Prudential Financial Stock Has A Limited Upside

Prudential Financial stock (NYSE: PRU) lost almost 59% – dropping from $95 at the end of 2019 to around $39 in late March – then spiked 73% to around $68 now. But that means it’s still 28% lower than where it started the year!

There were 2 clear reasons for this: The Covid-19 outbreak and economic slowdown meant that market expectations for 2020 and the near-term consumer demand fell. This is likely to impact the insurance premiums and net investment income, which are the two main revenue sources for Prudential Financial. However, the multi-billion-dollar Fed stimulus in late March helped arrest the negative market sentiment, which is also evident from the stock recovery after that point.

But, we think Prudential Financial’s stock has already achieved its growth potential and has limited further upside

Trefis estimates Prudential Financial’s valuation to be around $71 per share – slightly above the current market price – based on an upcoming trigger explained below and one risk factor.

The trigger is an improved trajectory for Prudential Financial’s revenues over the second half of the year. We expect the company to report $60.4 billion in revenues for 2020 – around 7% below the figure for 2019. Our forecast stems from our belief that the economic scenario is likely to show some improvement in Q3. The recently released consumer spending data in the U.S which shows a m-o-m growth of 8.5% in May followed by 5.6% m-o-m in June give further weight to our expectations. If the trend continues in the coming months, it is likely to improve both, the net premiums figure and income from investment of insurance premiums. The latter is very critical for the profitability of an insurance company and has improved due to the recent improvement in the securities market. This, in turn, would benefit the revenue trajectory over the coming months. The net income for the year is expected to drop to $3.6 billion – down 14% y-o-y, reducing the EPS figure to $9.14 for FY2020.

After that, Prudential Financial’s revenues are expected to improve to $62.1 billion in FY2021, mainly driven by growth in U.S retirement solutions and international insurance segments. This is likely to enable the EPS figure to touch $10.09 for FY2021 – up by 10% y-o-y.

Finally, how much should the market pay per dollar of Prudential Financial’s earnings? Well, to earn close to $10.09 per year from a bank, you’d have to deposit around $1110 in a savings account today, so about 110x the desired earnings. At Prudential Financial’s current share price of roughly $68, we are talking about a P/E multiple of around 7x, which we think is appropriate.
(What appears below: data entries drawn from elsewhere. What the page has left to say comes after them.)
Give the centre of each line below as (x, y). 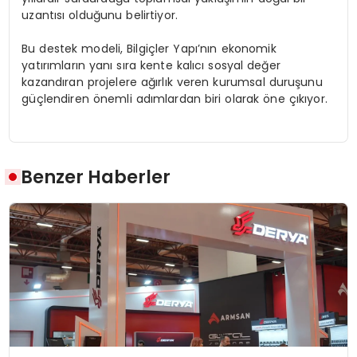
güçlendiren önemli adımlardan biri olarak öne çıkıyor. (175, 98)
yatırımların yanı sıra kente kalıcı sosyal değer (151, 65)
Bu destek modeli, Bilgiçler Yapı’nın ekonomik (149, 48)
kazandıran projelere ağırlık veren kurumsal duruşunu (172, 82)
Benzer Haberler (96, 177)
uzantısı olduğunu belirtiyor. (100, 15)
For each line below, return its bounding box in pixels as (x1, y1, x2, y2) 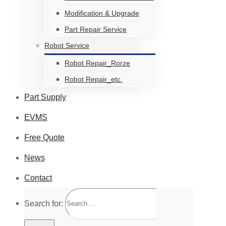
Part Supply (24, 92, 66, 101)
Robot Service (44, 41, 89, 49)
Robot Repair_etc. (65, 75, 123, 83)
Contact (24, 173, 52, 182)
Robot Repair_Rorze (65, 59, 130, 67)
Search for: (24, 199, 63, 208)
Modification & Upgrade (65, 9, 139, 17)
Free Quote (24, 133, 65, 142)
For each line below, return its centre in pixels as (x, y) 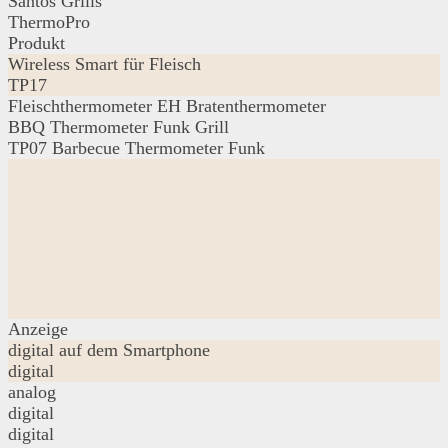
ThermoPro (49, 21)
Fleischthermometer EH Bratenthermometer (167, 105)
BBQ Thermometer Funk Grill (118, 126)
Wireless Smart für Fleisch (104, 63)
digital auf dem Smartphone (109, 349)
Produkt (36, 42)
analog (32, 391)
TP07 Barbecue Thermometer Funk (136, 147)
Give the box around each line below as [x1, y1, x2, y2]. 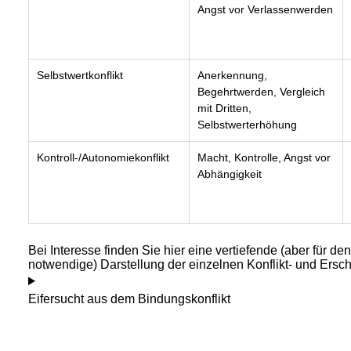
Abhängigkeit [197, 168, 262, 180]
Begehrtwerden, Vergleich [197, 85, 325, 98]
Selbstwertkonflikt [37, 69, 123, 81]
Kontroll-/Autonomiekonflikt [37, 151, 169, 164]
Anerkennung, [197, 69, 267, 81]
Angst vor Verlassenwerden [197, 3, 333, 16]
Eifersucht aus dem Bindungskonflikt [28, 292, 230, 306]
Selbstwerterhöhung [197, 118, 297, 131]
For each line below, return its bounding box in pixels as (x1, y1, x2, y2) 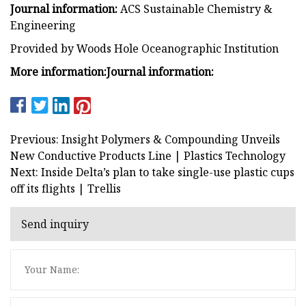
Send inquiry (21, 217, 89, 232)
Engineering (10, 17, 76, 33)
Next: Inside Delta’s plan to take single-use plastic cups (10, 164, 294, 180)
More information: (10, 64, 107, 79)
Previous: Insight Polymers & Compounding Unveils (10, 131, 280, 147)
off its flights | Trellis (10, 180, 121, 196)
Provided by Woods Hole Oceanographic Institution (10, 40, 279, 56)
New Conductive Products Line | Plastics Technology (10, 148, 286, 163)
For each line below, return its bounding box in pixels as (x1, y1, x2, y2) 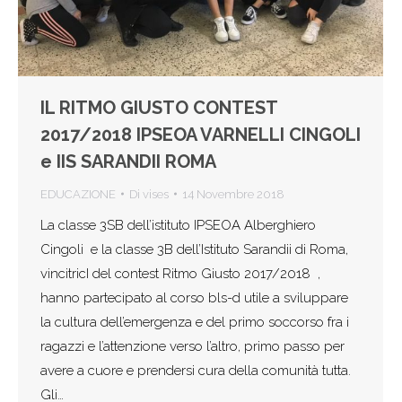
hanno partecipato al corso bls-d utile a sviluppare (40, 289, 348, 306)
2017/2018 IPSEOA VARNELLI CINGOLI (40, 123, 361, 145)
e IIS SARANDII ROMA (40, 150, 216, 172)
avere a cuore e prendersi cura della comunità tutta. (40, 362, 351, 379)
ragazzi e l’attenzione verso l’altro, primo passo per (40, 337, 345, 354)
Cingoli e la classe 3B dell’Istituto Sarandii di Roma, (40, 240, 348, 258)
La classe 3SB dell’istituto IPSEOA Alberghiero (40, 216, 316, 233)
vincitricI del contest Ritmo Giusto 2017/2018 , (40, 265, 320, 282)

That said, insurance is a risky business right now. Growth looks less promising, and near-term prospects are less than rosy. What’s behind that?

Prudential Financial is a global insurance company with around $768 billion in identifiable assets between its U.S and International insurance segments (as per FY 2019 data). The company drives around 22% of its total revenues from income generated by the investment of insurance premiums. Hence, its business model is very sensitive toward changes in investment yields. While the broader markets are on a growth trajectory (up 55%) since the March bottom, any further deterioration in the economic condition or an unanticipated jump in the Covid-19 case count can reverse the momentum and could negatively impact the PRU’s top line.

The same trend is visible across Prudential Financial’s peer – American International Group. Its revenues are also expected to be reduced in FY2020 due to lower premiums and a drop in investment income. Further, American International Group’s stock is currently trading at a price of around $30 but looks slated for an EPS of around $3.53 in FY2021.